Во дворе «Палкина» размешалась типография А. Траншеля. 24 декабря 1872 года сюда впервые пришел Ф. Достоевский, ставший редактором журнала «Гражданин». Издателем журнала был князь В. Мещерский, человек в течение более 40 лет близкий к правительственным кругам и оказывавший значительное влияние на политику правительства. Его политическая позиция в то время была близка писателю. По словам корректора типографии В. Тимофеевой-Починковской, оставившей обширные воспоминания о Достоевском, в это время он был «очень бледный – землистой, болезненной бледностью – немолодой, очень усталый или больной человек, с мрачным, изнуренным лицом… Он был весь точно замкнут на ключ – никаких движений, ни одного жеста, – только тонкие, бескровные губы нервно подергивались, когда он говорил…» Работать с Достоевским было непросто: он был вспыльчив, нервен, недоверчив, особенно к малознакомым людям. Однако постепенно он сошелся и с Тимофеевой-Починковской, и с метранпажем типографии М. Александровым, также написавшем мемуары о Достоевском в период работы в типографии Траншеля. Часто Достоевский работал здесь ночью (он вообще любил писать по ночам). Днем же нередко корректорская типографии превращалась в своеобразный писательский клуб, куда заходили близкие Достоевскому литераторы – Н. Страхов, А. Майков, Т. Филиппов, А. Порецкий, Вс. Соловьев. В конце августа 1874 года типографию перевели в другое помещение, а вскоре Достоевский ушел из «Гражданина».
От Владимирского проспекта к Фонтанке
Здесь Достоевский жил в юности; на углу Графского переулка и Владимирского проспекта написаны «Бедные люди».
Зафонтанная часть города к югу от Невского проспекта образовывала Московскую часть, пеструю и разнообразную. Главная особенность этого куска городской территории – поразительная временна́я приуроченность. Почти все сохранившиеся дома построены в эпоху Великих реформ, при Александре II, в 1870-е годы. Достоевский видел, как строили эти здания между Фонтанкой и Лиговкой.

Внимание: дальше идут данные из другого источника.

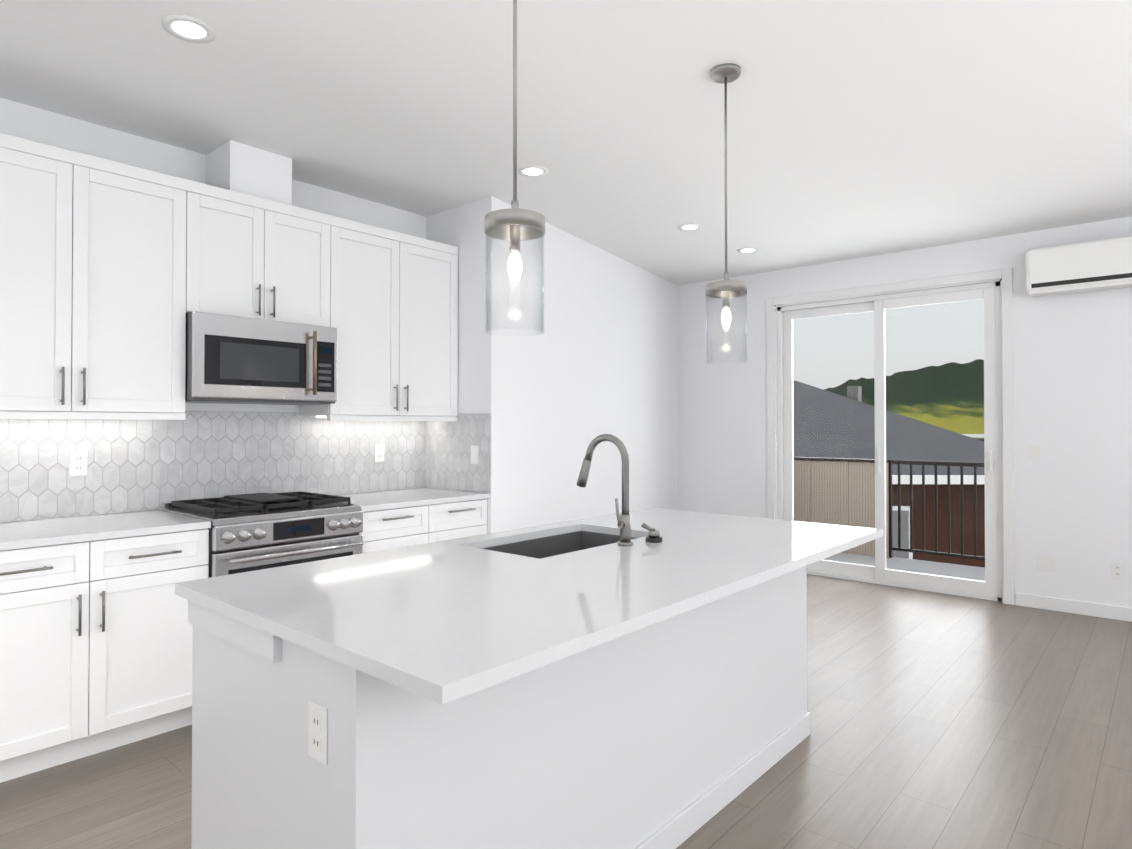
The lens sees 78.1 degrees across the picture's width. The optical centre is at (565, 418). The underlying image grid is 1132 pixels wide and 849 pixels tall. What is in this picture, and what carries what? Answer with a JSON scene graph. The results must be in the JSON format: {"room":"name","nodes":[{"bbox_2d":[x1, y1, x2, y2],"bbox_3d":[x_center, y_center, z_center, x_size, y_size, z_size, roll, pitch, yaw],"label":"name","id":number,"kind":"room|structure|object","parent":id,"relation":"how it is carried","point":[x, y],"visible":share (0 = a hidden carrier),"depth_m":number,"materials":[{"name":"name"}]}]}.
{"room":"kitchen","nodes":[
{"label":"kitchen","id":0,"kind":"room"},
{"bbox_2d":[0,98,425,522],"bbox_3d":[-3.105,-0.021,2.478,0.150,2.800,6.340,0,-1,41],"label":"wall","id":1,"kind":"structure","parent":0,"point":[24,121],"depth_m":3.57,"materials":[{"name":"white paint"}]},
{"bbox_2d":[0,133,203,416],"bbox_3d":[-2.241,-0.586,3.097,0.342,1.120,1.031,0,-1,41],"label":"upper cabinet","id":2,"kind":"object","parent":1,"relation":"attached to","point":[112,273],"depth_m":3.05,"materials":[{"name":"white paint"}]},
{"bbox_2d":[0,411,490,522],"bbox_3d":[-2.143,0.218,2.964,0.660,0.530,4.340,0,-1,41],"label":"tile backsplash","id":3,"kind":"structure","parent":1,"relation":"attached to","point":[138,465],"depth_m":3.77,"materials":[{"name":"tile"}]},
{"bbox_2d":[69,451,87,475],"bbox_3d":[-2.292,0.211,3.278,0.007,0.117,0.072,0,-1,41],"label":"outlet","id":4,"kind":"object","parent":3,"relation":"attached to","point":[78,463],"depth_m":3.28,"materials":[{"name":"white plastic"}]},
{"bbox_2d":[375,444,383,461],"bbox_3d":[-1.208,0.223,4.523,0.007,0.117,0.072,0,-1,41],"label":"outlet","id":5,"kind":"object","parent":3,"relation":"attached to","point":[379,448],"depth_m":4.52,"materials":[{"name":"white plastic"}]},
{"bbox_2d":[471,446,477,463],"bbox_3d":[-0.587,0.233,4.470,0.072,0.117,0.008,0,-1,41],"label":"outlet","id":6,"kind":"object","parent":3,"relation":"attached to","point":[474,449],"depth_m":4.46,"materials":[{"name":"white plastic"}]},
{"bbox_2d":[204,184,335,327],"bbox_3d":[-1.693,-0.822,3.729,0.342,0.635,0.756,0,-1,41],"label":"upper cabinet","id":7,"kind":"object","parent":1,"relation":"attached to","point":[266,259],"depth_m":3.63,"materials":[{"name":"white paint"}]},
{"bbox_2d":[206,140,291,204],"bbox_3d":[-1.706,-1.275,3.758,0.295,0.268,0.330,0,-1,41],"label":"cover","id":8,"kind":"object","parent":7,"relation":"on","point":[241,168],"depth_m":3.64,"materials":[{"name":"white paint"}]},
{"bbox_2d":[185,311,336,404],"bbox_3d":[-1.644,-0.291,3.681,0.472,0.421,0.750,0,-1,41],"label":"microwave","id":9,"kind":"object","parent":7,"relation":"attached to","point":[230,359],"visible":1,"depth_m":3.51,"materials":[{"name":"silver metal"}]},
{"bbox_2d":[299,217,457,420],"bbox_3d":[-1.162,-0.573,4.337,0.342,1.120,0.979,0,-1,41],"label":"upper cabinet","id":10,"kind":"object","parent":1,"relation":"attached to","point":[397,292],"depth_m":4.21,"materials":[{"name":"white paint"}]},
{"bbox_2d":[426,196,677,533],"bbox_3d":[0.325,0.012,5.915,0.810,2.800,3.350,0,-1,41],"label":"wall","id":11,"kind":"structure","parent":0,"point":[598,356],"depth_m":5.18,"materials":[{"name":"white paint"}]},
{"bbox_2d":[0,574,1131,848],"bbox_3d":[0.432,1.419,1.505,6.745,0.100,9.840,0,-1,41],"label":"floor","id":12,"kind":"structure","parent":0,"point":[948,722],"depth_m":2.85,"materials":[{"name":"brown wood"}]},
{"bbox_2d":[0,530,208,782],"bbox_3d":[-2.156,0.936,2.963,0.627,0.894,0.972,0,-1,41],"label":"base cabinet","id":13,"kind":"object","parent":12,"relation":"on","point":[96,639],"depth_m":2.79,"materials":[{"name":"white paint"}]},
{"bbox_2d":[0,510,210,549],"bbox_3d":[-2.697,0.468,2.325,0.640,0.030,2.652,0,-1,41],"label":"countertop","id":14,"kind":"structure","parent":13,"relation":"on","point":[28,535],"depth_m":2.94,"materials":[{"name":"white stone"}]},
{"bbox_2d":[161,491,362,577],"bbox_3d":[-1.533,0.897,3.573,0.712,0.985,0.753,0,-1,41],"label":"range","id":15,"kind":"object","parent":12,"relation":"on","point":[253,532],"visible":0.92,"depth_m":3.38,"materials":[{"name":"silver metal"}]},
{"bbox_2d":[335,488,489,553],"bbox_3d":[-1.019,0.933,4.241,0.664,0.925,0.920,0,-1,41],"label":"base cabinet","id":16,"kind":"object","parent":12,"relation":"on","point":[392,519],"visible":0.27,"depth_m":4.05,"materials":[{"name":"white paint"}]},
{"bbox_2d":[188,566,810,848],"bbox_3d":[-0.004,0.932,2.495,0.882,0.895,2.271,0,-1,41],"label":"kitchen island","id":17,"kind":"object","parent":12,"relation":"on","point":[629,680],"depth_m":1.79,"materials":[{"name":"white wood"},{"name":"paint"}]},
{"bbox_2d":[175,542,714,705],"bbox_3d":[-0.335,0.463,1.862,1.140,0.030,0.905,0,-1,41],"label":"island countertop","id":18,"kind":"structure","parent":17,"relation":"on","point":[441,623],"depth_m":1.65,"materials":[{"name":"white stone"}]},
{"bbox_2d":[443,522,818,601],"bbox_3d":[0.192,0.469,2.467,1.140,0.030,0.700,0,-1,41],"label":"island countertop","id":19,"kind":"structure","parent":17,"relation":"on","point":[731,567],"depth_m":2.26,"materials":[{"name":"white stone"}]},
{"bbox_2d":[479,526,642,557],"bbox_3d":[-0.008,0.594,2.640,0.434,0.242,0.724,0,-1,41],"label":"sink","id":20,"kind":"object","parent":19,"relation":"in","point":[559,541],"depth_m":2.90,"materials":[{"name":"grey metal"}]},
{"bbox_2d":[577,434,666,545],"bbox_3d":[0.187,0.255,2.593,0.291,0.399,0.221,0,-1,41],"label":"faucet","id":21,"kind":"object","parent":19,"relation":"on","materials":[{"name":"silver metal"}]},
{"bbox_2d":[0,0,1131,285],"bbox_3d":[0.432,-1.481,1.533,6.745,0.100,9.840,0,-1,41],"label":"ceiling","id":22,"kind":"structure","parent":0,"point":[862,128],"depth_m":3.15,"materials":[{"name":"white paint"}]},
{"bbox_2d":[161,15,215,42],"bbox_3d":[-1.375,-1.419,2.544,0.175,0.004,0.175,0,-1,17],"label":"recessed light","id":23,"kind":"object","parent":22,"relation":"in","point":[188,29],"depth_m":2.54,"materials":[{"name":"white paint"}]},
{"bbox_2d":[484,0,544,335],"bbox_3d":[-0.141,-0.832,1.931,0.168,1.190,0.168,0,-1,41],"label":"pendant lamp","id":24,"kind":"object","parent":22,"relation":"hanging from","point":[514,225],"visible":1,"depth_m":1.92,"materials":[{"name":"clear glass"}]},
{"bbox_2d":[517,165,547,176],"bbox_3d":[-0.188,-1.405,3.969,0.175,0.004,0.175,0,-1,17],"label":"recessed light","id":25,"kind":"object","parent":22,"relation":"in","point":[527,171],"depth_m":3.97,"materials":[{"name":"white paint"}]},
{"bbox_2d":[678,224,701,230],"bbox_3d":[0.904,-1.394,5.086,0.175,0.004,0.175,0,-1,35],"label":"recessed light","id":26,"kind":"object","parent":22,"relation":"in","point":[685,227],"depth_m":5.08,"materials":[{"name":"white paint"}]},
{"bbox_2d":[705,63,746,363],"bbox_3d":[0.652,-0.823,2.841,0.168,1.190,0.168,0,-1,41],"label":"pendant lamp","id":27,"kind":"object","parent":22,"relation":"hanging from","point":[726,289],"visible":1,"depth_m":2.83,"materials":[{"name":"clear glass"}]},
{"bbox_2d":[737,247,758,252],"bbox_3d":[1.502,-1.388,5.759,0.175,0.004,0.175,0,-1,17],"label":"recessed light","id":28,"kind":"object","parent":22,"relation":"in","point":[750,249],"depth_m":5.75,"materials":[{"name":"white paint"}]},
{"bbox_2d":[678,216,1131,607],"bbox_3d":[3.670,0.004,5.124,6.595,2.800,0.150,0,-1,41],"label":"wall","id":29,"kind":"structure","parent":0,"point":[1072,372],"depth_m":5.20,"materials":[{"name":"white paint"}]},
{"bbox_2d":[777,281,1001,601],"bbox_3d":[2.686,0.181,5.968,1.806,2.463,0.117,0,-1,41],"label":"sliding glass door","id":30,"kind":"structure","parent":29,"relation":"in","point":[988,588],"depth_m":5.91,"materials":[{"name":"white plastic"}]},
{"bbox_2d":[767,268,1014,604],"bbox_3d":[2.686,0.140,5.969,1.970,2.545,0.166,0,-1,41],"label":"door frame","id":31,"kind":"structure","parent":29,"relation":"attached to","point":[1004,277],"depth_m":5.43,"materials":[{"name":"white paint"}]},
{"bbox_2d":[1029,445,1039,460],"bbox_3d":[3.481,0.255,5.182,0.072,0.117,0.008,0,-1,41],"label":"light switch","id":32,"kind":"object","parent":29,"relation":"attached to","point":[1034,450],"depth_m":5.18,"materials":[{"name":"white plastic"}]},
{"bbox_2d":[1037,554,1055,571],"bbox_3d":[3.533,1.064,5.128,0.115,0.117,0.008,0,-1,41],"label":"electrical outlet plate","id":33,"kind":"object","parent":29,"relation":"attached to","point":[1046,562],"depth_m":5.13,"materials":[{"name":"white plastic"}]},
{"bbox_2d":[1015,593,1131,621],"bbox_3d":[3.567,1.356,5.092,6.425,0.095,0.013,0,-1,41],"label":"baseboard","id":34,"kind":"structure","parent":29,"relation":"attached to","point":[1079,607],"depth_m":5.01,"materials":[{"name":"white paint"}]},
{"bbox_2d":[1025,235,1131,296],"bbox_3d":[3.739,-1.064,4.832,0.915,0.330,0.212,0,-1,41],"label":"mini-split air conditioner","id":35,"kind":"object","parent":29,"relation":"attached to","point":[1097,265],"visible":1,"depth_m":4.85,"materials":[{"name":"white plastic"}]},
{"bbox_2d":[1111,562,1123,579],"bbox_3d":[3.843,1.062,4.859,0.072,0.117,0.007,0,-1,41],"label":"electrical outlet plate","id":36,"kind":"object","parent":29,"relation":"attached to","point":[1117,569],"depth_m":4.86,"materials":[{"name":"white plastic"}]},
{"label":"outside","id":37,"kind":"structure","parent":0,"visible":0},
{"bbox_2d":[823,553,984,580],"bbox_3d":[3.213,1.513,6.568,3.300,0.130,1.450,0,-1,41],"label":"floor","id":38,"kind":"structure","parent":37,"point":[958,571],"depth_m":6.83,"materials":[{"name":"grey concrete"}]},
{"bbox_2d":[794,457,984,559],"bbox_3d":[3.201,0.939,6.604,3.302,1.020,1.480,0,-1,41],"label":"balcony railing","id":39,"kind":"object","parent":38,"relation":"on","point":[807,511],"depth_m":7.46,"materials":[{"name":"beige wood"}]},
{"bbox_3d":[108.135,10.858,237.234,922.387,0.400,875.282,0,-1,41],"label":"ground","id":40,"kind":"structure","parent":37,"visible":0},
{"bbox_2d":[793,380,984,567],"bbox_3d":[-2.982,3.619,16.940,25.120,9.800,8.120,0,-1,2],"label":"neighbouring house","id":41,"kind":"structure","parent":40,"relation":"on","point":[933,449],"depth_m":13.32,"materials":[{"name":"grey"}]},
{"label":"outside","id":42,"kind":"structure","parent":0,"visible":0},
{"bbox_2d":[825,359,983,433],"bbox_3d":[130.334,-8.804,300.699,640.012,28.156,230.011,0,-1,2],"label":"hill","id":43,"kind":"structure","parent":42,"point":[941,417],"depth_m":234.91,"materials":[{"name":"green plant"}]}
]}

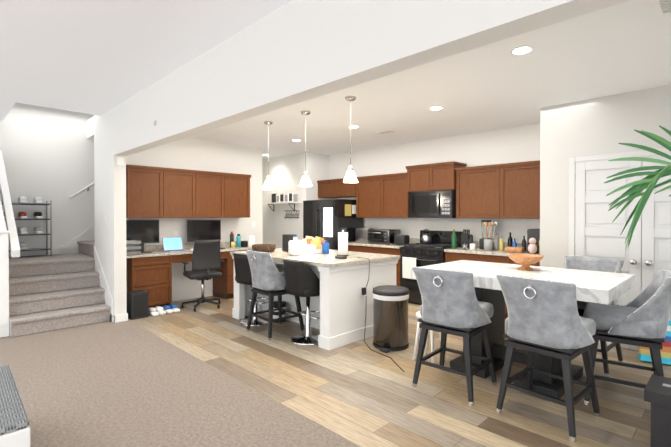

По берегу Фонтанки в XVIII веке располагались дачные усадьбы вельмож и казармы гвардейских полков. Их лицевые фасады выходили на реку. Набережной в то время никакой не было: подъезжали к усадьбам с безымянного проезда, ограничивавшего их территорию с востока. В 1730-е годы часть проезда до излома Фонтанки получила название Загородного проспекта, другая, северная – Троицкой улицы (с 1929 года – улица Рубинштейна). Первоначальное имя улица получила по подворью Троице-Сергиевой лавры.
Владимирский проспект проложили позже – уже при Елизавете. Он соединил Литейную слободу с полковыми городками между Загородным проспектом и Фонтанкой – район нынешних Семенцов и Красноармейских улиц. Вначале Владимирский был просто частью Литейного проспекта, а с 1806 года территория между Невским и Загородным получила собственное название по церкви Владимирской иконы Божией матери. В XVIII веке появились и два переулка между Владимирским проспектом и Фонтанкой – Графский и Щербаков.
Графский переулок получил название по находившейся на его углу с Фонтанкой даче графа Головина, Щербаков – по фамилии купца-домовладельца. Квартал, ограниченный набережной Фонтанки, улицами Ломоносова (в прошлом – Чернышев переулок), Рубинштейна и Невским проспектом – граница между дворцовым и купеческим Петербургом. Восточный берег реки между Аничковым и Чернышевым (ныне – Ломоносова) мостами – место вполне аристократическое. Захватывающий вид на дворянские особнячки, кваренгиевскую колоннаду перед Аничковым дворцом, россиевский ансамбль Чернышевой (ныне – Ломоносова) площади, оба моста: один с Клодтовыми конями, другой – с башенками.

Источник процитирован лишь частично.